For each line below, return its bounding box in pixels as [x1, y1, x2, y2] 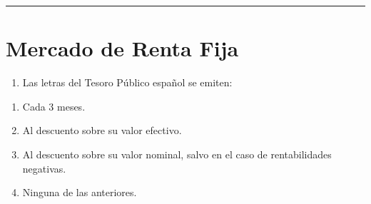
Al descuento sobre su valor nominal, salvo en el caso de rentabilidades [22, 146, 332, 161]
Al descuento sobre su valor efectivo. [22, 123, 182, 138]
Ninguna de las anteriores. [22, 185, 137, 200]
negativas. [22, 160, 66, 175]
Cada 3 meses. [22, 98, 86, 113]
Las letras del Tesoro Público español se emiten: [22, 75, 233, 90]
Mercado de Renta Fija [6, 34, 239, 63]
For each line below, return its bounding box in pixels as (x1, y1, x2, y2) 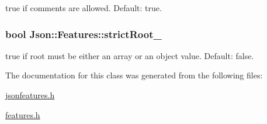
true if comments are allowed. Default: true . (5, 2, 162, 13)
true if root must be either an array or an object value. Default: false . (5, 49, 254, 61)
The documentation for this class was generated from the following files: (5, 69, 263, 81)
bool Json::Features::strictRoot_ (5, 26, 162, 41)
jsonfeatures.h (5, 89, 55, 101)
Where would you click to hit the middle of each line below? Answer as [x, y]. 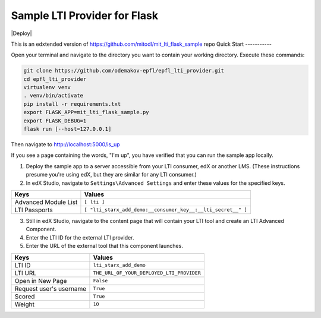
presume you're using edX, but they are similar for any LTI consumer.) [111, 175]
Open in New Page [41, 281]
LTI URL [26, 273]
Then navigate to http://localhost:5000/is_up [65, 144]
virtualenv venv [47, 87]
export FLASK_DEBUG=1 [55, 121]
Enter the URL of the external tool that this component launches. [105, 246]
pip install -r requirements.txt [72, 104]
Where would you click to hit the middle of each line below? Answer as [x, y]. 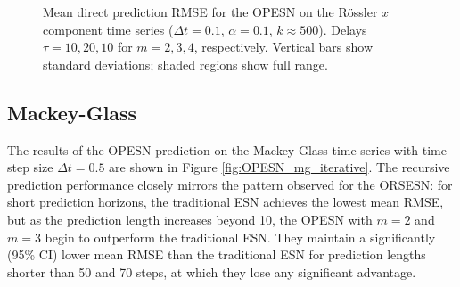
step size [30, 167]
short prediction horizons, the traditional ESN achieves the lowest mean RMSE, [226, 202]
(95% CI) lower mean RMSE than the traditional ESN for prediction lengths [217, 254]
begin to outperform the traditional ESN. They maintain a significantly [240, 237]
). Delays [343, 29]
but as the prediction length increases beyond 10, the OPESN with [190, 219]
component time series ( [108, 29]
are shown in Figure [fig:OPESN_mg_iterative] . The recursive [279, 167]
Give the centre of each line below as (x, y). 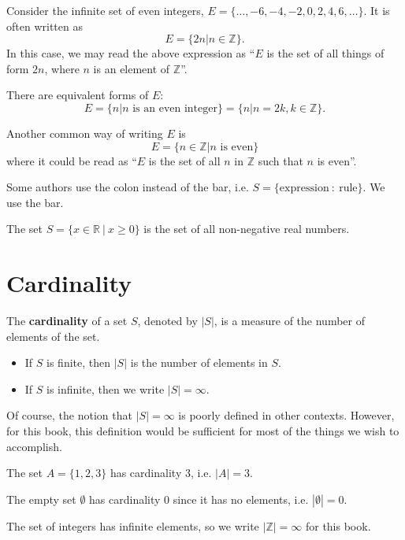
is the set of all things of (325, 53)
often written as (45, 26)
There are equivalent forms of (78, 95)
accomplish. (34, 446)
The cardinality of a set (67, 321)
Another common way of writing (85, 133)
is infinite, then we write (106, 388)
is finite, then (79, 362)

----------

**WORK TASK:** Repeat verbatim the lines between the start of the data and the line containing "short prediction horizons, the", both ends included, omitting all pictures.

**RESULT OF THIS EXERCISE:**
For each line below, return its bounding box in pixels as [x1, y1, x2, y2] 
Al descuento sobre su valor nominal, salvo en el caso de rentabilidades [22, 146, 332, 161]
Al descuento sobre su valor efectivo. [22, 123, 182, 138]
Ninguna de las anteriores. [22, 185, 137, 200]
negativas. [22, 160, 66, 175]
Cada 3 meses. [22, 98, 86, 113]
Las letras del Tesoro Público español se emiten: [22, 75, 233, 90]
Mercado de Renta Fija [6, 34, 239, 63]
For each line below, return its bounding box in pixels as (x1, y1, x2, y2) 
true if comments are allowed. Default: true . (5, 2, 162, 13)
true if root must be either an array or an object value. Default: false . (5, 49, 254, 61)
The documentation for this class was generated from the following files: (5, 69, 263, 81)
bool Json::Features::strictRoot_ (5, 26, 162, 41)
jsonfeatures.h (5, 89, 55, 101)
Where would you click to hit the middle of each line below? Answer as [x, y]. 
presume you're using edX, but they are similar for any LTI consumer.) [111, 175]
Open in New Page [41, 281]
LTI URL [26, 273]
Then navigate to http://localhost:5000/is_up [65, 144]
virtualenv venv [47, 87]
export FLASK_DEBUG=1 [55, 121]
Enter the URL of the external tool that this component launches. [105, 246]
pip install -r requirements.txt [72, 104]
Where would you click to hit the middle of each line below? Answer as [x, y]. 
step size [30, 167]
short prediction horizons, the traditional ESN achieves the lowest mean RMSE, [226, 202]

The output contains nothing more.